3. Using the library

  The library has C and sicstus prolog interfaces. Prolog users should
  first look into the file pro_fadd.h for functions with the prefix
  pro_. If a particular function is not present there, then the
  corresponding function without the pro_ prefix from fadd.h should be
  used. The general pattern of use is:

  init_something()
  do_something()
  close_something()

  The init_something() functions return dictionary number that should
  be used in other functions.

  The library itself must be initialized with fadd_init_lib(). The
  parameter to the call is the number of dictionaries to be used. Note
  that various parts of a program can use the library independently of
  each other. Each such part should then call fadd_init_lib declaring
  the number of dictionaries it plans to use. The function returns a
  library key. Each call to fadd_init_lib() should eventually be
  coupled with a call to fadd_close_lib() with the same library key.

3.1. Restoration of diacritics

  First call init_accent(). Then use accent_word() to obtain a list of
  words that are identical when deprived of diacritics. Use
  close_accent() when finished.

3.2. Obtaining prefixes of verbs

  First call init_dict() with FADD_PREFIX as the dictionary type. Then
  use prefix_word() on verbs you want check. Call close_prefix() when
  finished.

3.3. Performing morphological analysis of words

  First call init_morph(). For Dutch in Alpino grammar, no prefixes
  nor infixes are used. Call morph_word() for every word you want to
  analyse. Call close_morph() when finished.

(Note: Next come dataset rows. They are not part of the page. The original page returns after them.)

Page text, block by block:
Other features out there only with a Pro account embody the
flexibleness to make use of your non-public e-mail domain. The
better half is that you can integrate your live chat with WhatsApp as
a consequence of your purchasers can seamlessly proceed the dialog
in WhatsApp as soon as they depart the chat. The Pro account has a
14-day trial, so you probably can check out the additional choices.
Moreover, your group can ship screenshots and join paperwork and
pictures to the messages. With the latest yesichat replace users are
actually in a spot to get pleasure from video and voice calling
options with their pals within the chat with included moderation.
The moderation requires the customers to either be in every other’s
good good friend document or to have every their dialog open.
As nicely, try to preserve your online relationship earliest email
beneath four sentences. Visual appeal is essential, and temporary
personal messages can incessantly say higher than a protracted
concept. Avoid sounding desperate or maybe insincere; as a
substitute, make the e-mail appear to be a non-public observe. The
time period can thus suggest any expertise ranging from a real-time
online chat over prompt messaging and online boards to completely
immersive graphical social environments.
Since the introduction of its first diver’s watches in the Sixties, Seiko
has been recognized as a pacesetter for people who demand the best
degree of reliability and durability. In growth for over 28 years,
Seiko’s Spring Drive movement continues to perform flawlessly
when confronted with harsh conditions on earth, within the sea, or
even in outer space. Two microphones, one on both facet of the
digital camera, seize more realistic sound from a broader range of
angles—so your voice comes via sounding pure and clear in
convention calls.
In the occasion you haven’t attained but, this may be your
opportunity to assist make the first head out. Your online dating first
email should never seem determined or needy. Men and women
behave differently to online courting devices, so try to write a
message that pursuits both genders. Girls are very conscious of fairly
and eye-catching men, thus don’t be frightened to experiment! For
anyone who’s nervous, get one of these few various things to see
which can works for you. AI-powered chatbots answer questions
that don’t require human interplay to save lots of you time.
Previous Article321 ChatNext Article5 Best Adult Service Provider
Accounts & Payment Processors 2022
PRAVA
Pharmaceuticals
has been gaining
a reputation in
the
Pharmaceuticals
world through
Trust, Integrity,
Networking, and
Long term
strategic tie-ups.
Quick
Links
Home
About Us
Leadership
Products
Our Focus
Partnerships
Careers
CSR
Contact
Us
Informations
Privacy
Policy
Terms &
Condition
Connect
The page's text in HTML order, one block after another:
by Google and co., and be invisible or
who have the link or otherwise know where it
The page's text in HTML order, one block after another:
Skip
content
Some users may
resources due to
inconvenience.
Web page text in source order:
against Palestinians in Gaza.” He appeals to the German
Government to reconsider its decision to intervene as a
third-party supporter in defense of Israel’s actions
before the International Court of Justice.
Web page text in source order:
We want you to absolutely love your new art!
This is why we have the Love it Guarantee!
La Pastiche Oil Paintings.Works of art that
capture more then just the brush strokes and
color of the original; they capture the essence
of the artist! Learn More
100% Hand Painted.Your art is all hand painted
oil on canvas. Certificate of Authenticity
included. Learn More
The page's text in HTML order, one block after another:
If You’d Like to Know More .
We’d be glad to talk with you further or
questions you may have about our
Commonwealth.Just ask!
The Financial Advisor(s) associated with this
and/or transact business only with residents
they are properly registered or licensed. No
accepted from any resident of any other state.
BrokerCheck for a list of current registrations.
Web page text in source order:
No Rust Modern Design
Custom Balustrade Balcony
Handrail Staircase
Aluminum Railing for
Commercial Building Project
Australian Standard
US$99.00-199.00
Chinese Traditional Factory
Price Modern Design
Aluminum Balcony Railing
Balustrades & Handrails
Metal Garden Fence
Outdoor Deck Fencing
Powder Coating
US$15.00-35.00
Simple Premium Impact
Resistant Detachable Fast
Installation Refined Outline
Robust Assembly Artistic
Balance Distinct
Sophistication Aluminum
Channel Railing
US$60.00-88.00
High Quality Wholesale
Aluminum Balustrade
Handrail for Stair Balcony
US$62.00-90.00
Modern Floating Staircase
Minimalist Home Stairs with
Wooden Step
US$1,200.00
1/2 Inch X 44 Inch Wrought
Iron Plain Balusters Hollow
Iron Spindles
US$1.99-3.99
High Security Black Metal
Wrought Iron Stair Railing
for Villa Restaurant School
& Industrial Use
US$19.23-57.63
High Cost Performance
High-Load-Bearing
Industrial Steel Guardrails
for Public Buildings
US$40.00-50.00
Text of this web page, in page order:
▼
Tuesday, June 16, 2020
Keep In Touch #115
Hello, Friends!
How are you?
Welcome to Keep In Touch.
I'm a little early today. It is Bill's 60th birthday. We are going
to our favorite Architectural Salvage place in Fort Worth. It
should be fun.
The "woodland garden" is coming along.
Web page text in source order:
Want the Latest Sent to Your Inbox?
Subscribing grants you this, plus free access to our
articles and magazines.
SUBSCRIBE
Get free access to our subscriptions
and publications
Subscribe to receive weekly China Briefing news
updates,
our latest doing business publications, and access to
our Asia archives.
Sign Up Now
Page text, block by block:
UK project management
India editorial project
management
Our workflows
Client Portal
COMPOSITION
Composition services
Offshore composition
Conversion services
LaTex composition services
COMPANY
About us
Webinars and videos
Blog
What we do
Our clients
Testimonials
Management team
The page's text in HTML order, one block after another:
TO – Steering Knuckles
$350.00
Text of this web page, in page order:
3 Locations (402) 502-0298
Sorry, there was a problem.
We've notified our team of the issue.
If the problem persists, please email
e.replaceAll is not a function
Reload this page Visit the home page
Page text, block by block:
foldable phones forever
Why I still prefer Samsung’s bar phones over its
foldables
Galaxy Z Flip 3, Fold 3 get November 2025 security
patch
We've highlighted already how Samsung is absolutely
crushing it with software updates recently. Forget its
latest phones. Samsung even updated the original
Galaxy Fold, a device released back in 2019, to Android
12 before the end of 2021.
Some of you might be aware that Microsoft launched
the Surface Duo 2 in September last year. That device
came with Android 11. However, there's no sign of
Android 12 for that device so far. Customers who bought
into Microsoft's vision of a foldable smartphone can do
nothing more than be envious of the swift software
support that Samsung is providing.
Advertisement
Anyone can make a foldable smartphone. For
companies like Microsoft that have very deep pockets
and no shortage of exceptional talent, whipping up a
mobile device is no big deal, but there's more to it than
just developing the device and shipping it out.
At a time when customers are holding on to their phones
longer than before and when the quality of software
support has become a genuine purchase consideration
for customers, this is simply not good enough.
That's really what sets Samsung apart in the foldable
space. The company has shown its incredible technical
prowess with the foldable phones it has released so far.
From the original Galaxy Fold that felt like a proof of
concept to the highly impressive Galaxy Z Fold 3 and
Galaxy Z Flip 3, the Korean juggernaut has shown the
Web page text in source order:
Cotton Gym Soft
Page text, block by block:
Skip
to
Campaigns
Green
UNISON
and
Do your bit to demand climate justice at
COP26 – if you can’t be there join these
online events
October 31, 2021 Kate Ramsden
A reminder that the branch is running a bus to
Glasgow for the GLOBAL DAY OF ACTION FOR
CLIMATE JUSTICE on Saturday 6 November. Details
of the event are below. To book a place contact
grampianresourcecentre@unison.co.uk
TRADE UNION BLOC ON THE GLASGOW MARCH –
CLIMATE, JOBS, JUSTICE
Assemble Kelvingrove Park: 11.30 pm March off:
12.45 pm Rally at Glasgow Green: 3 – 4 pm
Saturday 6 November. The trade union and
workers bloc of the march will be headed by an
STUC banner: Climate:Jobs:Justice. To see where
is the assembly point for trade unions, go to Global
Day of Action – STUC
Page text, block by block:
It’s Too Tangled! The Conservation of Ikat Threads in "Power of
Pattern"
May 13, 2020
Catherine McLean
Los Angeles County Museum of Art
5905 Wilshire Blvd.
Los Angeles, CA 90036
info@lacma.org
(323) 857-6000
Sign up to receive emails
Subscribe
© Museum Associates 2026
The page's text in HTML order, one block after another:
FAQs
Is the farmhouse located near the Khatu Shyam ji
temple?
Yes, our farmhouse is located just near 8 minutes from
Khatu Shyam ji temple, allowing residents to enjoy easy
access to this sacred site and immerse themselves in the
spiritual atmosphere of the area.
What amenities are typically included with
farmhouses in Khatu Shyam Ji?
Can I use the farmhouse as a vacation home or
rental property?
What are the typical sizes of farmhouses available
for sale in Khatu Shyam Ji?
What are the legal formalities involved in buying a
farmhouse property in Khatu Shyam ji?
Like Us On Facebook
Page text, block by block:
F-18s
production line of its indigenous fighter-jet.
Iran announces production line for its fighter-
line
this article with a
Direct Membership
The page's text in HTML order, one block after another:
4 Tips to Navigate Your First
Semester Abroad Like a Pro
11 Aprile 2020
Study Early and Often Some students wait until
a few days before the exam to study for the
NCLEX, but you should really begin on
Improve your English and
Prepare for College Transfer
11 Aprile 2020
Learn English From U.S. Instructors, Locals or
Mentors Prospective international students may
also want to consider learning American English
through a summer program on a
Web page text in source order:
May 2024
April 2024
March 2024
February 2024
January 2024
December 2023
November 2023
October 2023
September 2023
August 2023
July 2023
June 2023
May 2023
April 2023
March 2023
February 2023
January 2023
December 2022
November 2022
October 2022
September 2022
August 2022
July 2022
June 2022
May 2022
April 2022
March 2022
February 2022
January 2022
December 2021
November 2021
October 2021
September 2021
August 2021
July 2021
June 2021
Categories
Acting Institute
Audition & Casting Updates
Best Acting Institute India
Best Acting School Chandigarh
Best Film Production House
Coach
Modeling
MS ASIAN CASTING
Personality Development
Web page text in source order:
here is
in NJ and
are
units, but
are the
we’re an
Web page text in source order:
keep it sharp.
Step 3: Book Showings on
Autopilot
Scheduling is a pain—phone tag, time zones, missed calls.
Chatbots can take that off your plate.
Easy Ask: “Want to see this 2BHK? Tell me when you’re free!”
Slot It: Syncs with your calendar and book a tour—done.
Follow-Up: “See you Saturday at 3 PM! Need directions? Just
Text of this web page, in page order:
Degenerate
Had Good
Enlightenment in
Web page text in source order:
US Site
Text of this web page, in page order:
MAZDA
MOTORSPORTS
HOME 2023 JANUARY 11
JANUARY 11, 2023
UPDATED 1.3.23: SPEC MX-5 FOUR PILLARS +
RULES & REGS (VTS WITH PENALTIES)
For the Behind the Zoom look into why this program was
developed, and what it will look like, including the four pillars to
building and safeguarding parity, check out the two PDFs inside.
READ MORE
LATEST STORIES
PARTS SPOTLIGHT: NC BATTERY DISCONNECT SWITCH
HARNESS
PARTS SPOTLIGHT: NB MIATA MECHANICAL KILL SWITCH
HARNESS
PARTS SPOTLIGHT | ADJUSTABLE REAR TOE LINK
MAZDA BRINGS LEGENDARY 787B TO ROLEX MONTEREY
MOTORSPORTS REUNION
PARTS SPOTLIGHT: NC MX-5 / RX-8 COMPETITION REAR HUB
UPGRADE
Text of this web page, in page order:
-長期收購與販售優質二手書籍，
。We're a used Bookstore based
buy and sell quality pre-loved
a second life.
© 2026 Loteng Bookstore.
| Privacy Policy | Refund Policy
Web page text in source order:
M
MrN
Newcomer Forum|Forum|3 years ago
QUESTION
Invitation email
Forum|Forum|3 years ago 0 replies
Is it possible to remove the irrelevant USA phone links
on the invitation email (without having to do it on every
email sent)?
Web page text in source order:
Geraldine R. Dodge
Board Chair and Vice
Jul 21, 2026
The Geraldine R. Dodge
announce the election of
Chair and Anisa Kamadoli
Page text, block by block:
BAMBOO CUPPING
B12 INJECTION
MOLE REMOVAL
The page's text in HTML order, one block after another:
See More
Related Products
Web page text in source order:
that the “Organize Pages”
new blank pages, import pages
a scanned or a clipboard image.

3.4. Retrieving numbers from tuples

  First call init_tuple(). The first argument should be the tuple table
  structure (the one with .tpl suffix) produced by maketuple.pl
  script. The next arguments are names of dictionaries for each column
  containing words. If you have one dictionary for all columns, just
  specify it sufficient number of times. Then use word_tuple_grams()
  with a list of words from the tuple from which you wnt to get
  numbers. Call close_tuple() when finished.

  For tuples version 3, use word_tuple_fpgrams() instead of
  word_tuple_grams(). Version 3 is capable of handling real numbers.


4. Data structures in the library

  There are several layers of abstraction in the structures used by the
  library. The highest level is lib_dicts. It is a vector that has one entry
  for each paralel call to fadd_init_lib(), i.e. a call not yet followed by
  fadd_close_lib(). The entry contains the number of dictionaries declared in
  the call to fadd_init_lib().

  The next level contains dictionary descriptions.